Jun 10, 2008 9:43 am US/Pacific
Cookout Season Recipes
'Tis the season for grilling, cookouts, picnics, and barbeques. Yes, you can be a part of this festive outdoor time and do it "well." If you want to be a part of the fun and avoid the excess fat, consider the following healthier meal choices. The following healthier meal choices are delicious and simple to make. They are certain to be a hit from confirmed carnivore to voracious vegetarian.
Kids love hot dogs and adults do too. Try a variety of meatless versions made from soy and spices. If you're thinking soy may be a stretch for you, consider the many chicken, turkey, salmon, and buffalo dogs. Watch for the missing ingredient - no nitrites! Try to find companies using organic, free-range meats. They are delicious and more earth and body-friendly. Grilling can offer a variety of healthy opportunities - fresh fish like salmon, halibut, trout, and prawns. If you like burgers and are looking for something lighter and healthier give buffalo or turkey a go. If you're even more adventurous, ostrich burgers are light and lean. Don't forget how wonderful grilling vegetables with a little olive oil and garlic can be. Grill lightly and add to any salad or on top of a burger. Also, try to grill over low to medium heat to avoid that burnt charcoal crisp effect. That burnt stuff on your grilled meat can actually be quite harmful to your health.
Cool desserts are a must. Our daughters loves the taste (my wife and I love the ease and health) of organic lemonade "Popsicles." You can buy "Popsicle" forms at just about any grocery store and you can get as creative as you want. Sometimes we'll even make protein smoothie Popsicles - a healthful treat.

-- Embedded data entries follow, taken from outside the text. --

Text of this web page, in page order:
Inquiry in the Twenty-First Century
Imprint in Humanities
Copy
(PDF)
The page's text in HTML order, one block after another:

We have so many local favorites to choose from, remember all the Farmers Markets around town with fresh vegetables, fruits, and herbs - all grown locally. Support your local farmers or grocery produce section at the same time supporting the health of you and your family.
Recipes
Avocado-Carrot Salad
4 lettuce leaves (red leaf or romaine)
4 carrots, cut into julienne strips or grated
1 medium avocado
½ cup sunflower seeds
Juice of 1 lemon
Dash of sea salt
Pinch of cayenne pepper (optional)
Hijike (soaked in water 6-8 hours)
Tahini sauce dressing
Mash avocado in small bowl, adding lemon, salt and cayenne.

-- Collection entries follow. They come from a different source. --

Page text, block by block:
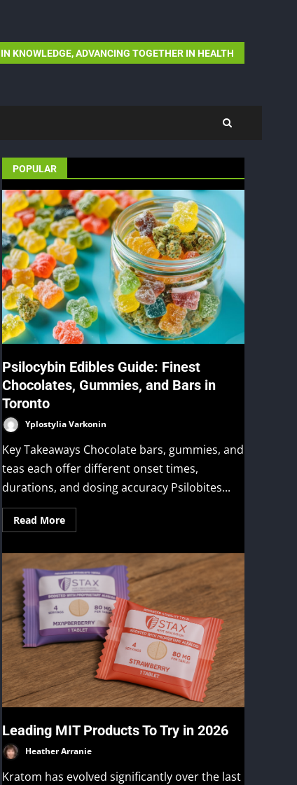
KNOWLEDGE, ADVANCING TOGETHER IN HEALTH
POPULAR
Psilocybin Edibles Guide: Finest
Chocolates, Gummies, and Bars in
Toronto
Yplostylia Varkonin
Key Takeaways Chocolate bars, gummies, and
teas each offer different onset times,
durations, and dosing accuracy Psilobites...
Read More
Leading MIT Products To Try in 2026
Heather Arranie
Kratom has evolved significantly over the last

Place lettuce leaves on plate or platter. Spoon ¼ avocado mixture onto lettuce leaves. Cut up Hijike into 1 inch strips and mix with carrots. Spread this on top of the avocado mixture, top with sunflower seeds and optional poppyseed-tahini dressing or dressing of choice
Poppyseed-tahini Dressing
1 cup vegetable or chicken broth
2 cloves garlic, minced
1 cup tahini (roasted or raw)
Juice from 1 lemon
¼ cup plain yogurt (optional)
2 tablespoons poppy seeds
2 tablespoons Bragg's Liquid Aminos or Wheat-free tamari
1 teaspoon flax seed oil
2 tablespoons maple syrup
½ - 1 teaspoon sea salt
Other spice options: pinch cayenne pepper, fresh basil or cilantro, cumin seeds.

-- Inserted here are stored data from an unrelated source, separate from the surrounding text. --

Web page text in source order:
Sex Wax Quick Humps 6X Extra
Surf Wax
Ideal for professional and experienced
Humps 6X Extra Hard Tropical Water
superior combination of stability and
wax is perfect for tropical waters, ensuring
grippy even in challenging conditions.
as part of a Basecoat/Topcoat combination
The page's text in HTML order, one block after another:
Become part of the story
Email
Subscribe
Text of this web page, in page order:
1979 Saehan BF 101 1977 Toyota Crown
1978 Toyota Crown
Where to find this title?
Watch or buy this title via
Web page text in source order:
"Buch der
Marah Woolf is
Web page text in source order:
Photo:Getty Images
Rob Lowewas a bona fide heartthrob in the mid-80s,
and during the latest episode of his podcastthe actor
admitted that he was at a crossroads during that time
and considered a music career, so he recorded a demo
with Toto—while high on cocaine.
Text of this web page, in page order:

Combine all ingredients in blender or whisk until smooth. Store refrigerated in a tightly covered jar.
Grilled Thai Chicken with Coconut Almond-butter sauce Marinade:
3 tablespoons water
2 tablespoons wheat-free tamari
1 tablespoon minced peeled fresh ginger
1 garlic clove, minced
1 1/2 pounds skinless, boneless chicken breast
1 red bell pepper, cut into 1 1/2 inch pieces
Sauce:
1/3 cup light coconut milk
3 tablespoons almond butter
1 tablespoon fresh lime juice
2 teaspoons maple sugar
1/4 cup chopped fresh cilantro
Cooking Spray
4 lime wedges
Combine first 7 ingredients in a zip-top plastic bag; seal and marinate in refrigerator 1 hour, turning bag occasionally. Remove chicken and bell pepper from bag; discard marinade.
To prepare sauce, combine coconut milk, almond butter, lime juice, and sugar in a blender, and process until smooth. Stir in cilantro. Set aside.
Prepare grill. Thread chicken and bell pepper onto each of 4 (12-inch) skewers. Place kebabs on grill rack coated with cooking spray. Grill 8 minutes or until done, turning once. Remove from heat. Drizzle each serving with 1-tablespoon almond sauce. Serve with remaining almond butter sauce and lime wedges. Serves 4.